Based on a study of the socio-cultural dynamics of a predominantly Muslim neighbourhood in Delhi, Kirmani portrays how Indian Muslim women construct and negotiate their multiple identities — of religion, gender, class, language, education background, regional origins, minority status and so on — privileging some over others, depending on context, without letting a single identity define them. Adopting an anthropological approach, Kirmani spent several months in Zakir Nagar studying the lives of Muslim women. She gets a good view of things and discovers (not unsurprisingly) that religion is only one of several identity markers, and not necessarily the most important.
The markers which assume salience for them and when, depend on a host of factors, says Kirmani. Her subjects of study, markedly diverse in terms of socio-economic and ethnic background, interpret what it means to be Muslim and women, variously. Much depends on their background, of course, but also on personal experiences. Educated middle-class women, for instance, negotiate their multiple identities very differently from uneducated slum-dwellers. The appeal of a pan-Islamic umbrella identity is obviously more important for ‘educated’ women than for those who work as daily-wage labour.
Similarly, how Muslim women interpret Islam and its injunctions governing relations between the genders varies greatly, as does their level of interest in, and commitment to Islam. Likewise, their perception of people of other religious identities is influenced by class, education and occupational background. Negative perceptions of other Muslims — the attitudes of educated Muslim women towards poor and illiterate believers and those from under-developed regions of the country, puncture the myth of a monolithic Muslim community and weak, submissive and ‘obedient’ Muslim women. They are not uniformly ‘oppressed’, as hardened Islamophobes and uninformed non-Muslims tend to believe. Nor, too, are women uniformly ‘privileged’ and ‘protected’, as Islamist ideologues and apologists for Muslim patriarchy want us to believe, writes Kirmani.

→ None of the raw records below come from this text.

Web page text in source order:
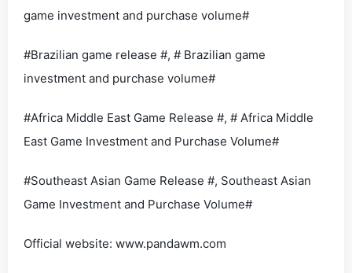
game investment and purchase volume#
#Brazilian game release #, # Brazilian game
investment and purchase volume#
#Africa Middle East Game Release #, # Africa Middle
East Game Investment and Purchase Volume#
#Southeast Asian Game Release #, Southeast Asian
Game Investment and Purchase Volume#
Official website: www.pandawm.com

Despite the diverse ways in which Muslim women identify themselves, the predominant sentiment is that they are marginalised because of gender and regressive interpretations of the Quran which accords women inferior status. This might read like a depres-sing, indeed hopeless, story. But then, there are always two sides to every story. One wishes Kirmani had highlighted cases of Muslim women in Zakir Nagar who are making practical efforts to help themselves and their sisters with the promise of a new turn. Surely, there are some women whose voices offer encouragement and hope.

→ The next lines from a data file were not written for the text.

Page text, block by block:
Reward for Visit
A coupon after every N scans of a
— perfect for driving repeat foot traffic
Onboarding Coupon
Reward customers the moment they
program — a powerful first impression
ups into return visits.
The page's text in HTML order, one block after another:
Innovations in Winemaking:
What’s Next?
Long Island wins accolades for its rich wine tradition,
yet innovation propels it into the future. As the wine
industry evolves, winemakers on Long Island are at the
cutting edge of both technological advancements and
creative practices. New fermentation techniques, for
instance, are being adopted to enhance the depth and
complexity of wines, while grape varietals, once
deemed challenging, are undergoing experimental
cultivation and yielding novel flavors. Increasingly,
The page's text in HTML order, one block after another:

Given her commendable initiative in getting the women of Zakir Nagar to open up and talk, Kirmani could have given her book greater depth and nuance had she explored how ‘bottom-of-the-pyramid’ Muslim women, with little or no formal education, interpret the harsh tenets of Islam (as currently practiced) in gender-sensitive and women-friendly explanations.
Be that as it may, this book is definitely a major contribution to the debate on the status of women under Islam, cautioning us to be wary of making generalisations about a very heterogeneous sisterhood. It also provides valuable insights into the multiple self-definitions of Indian Muslims, which are often ignored in facile and polemical discourse.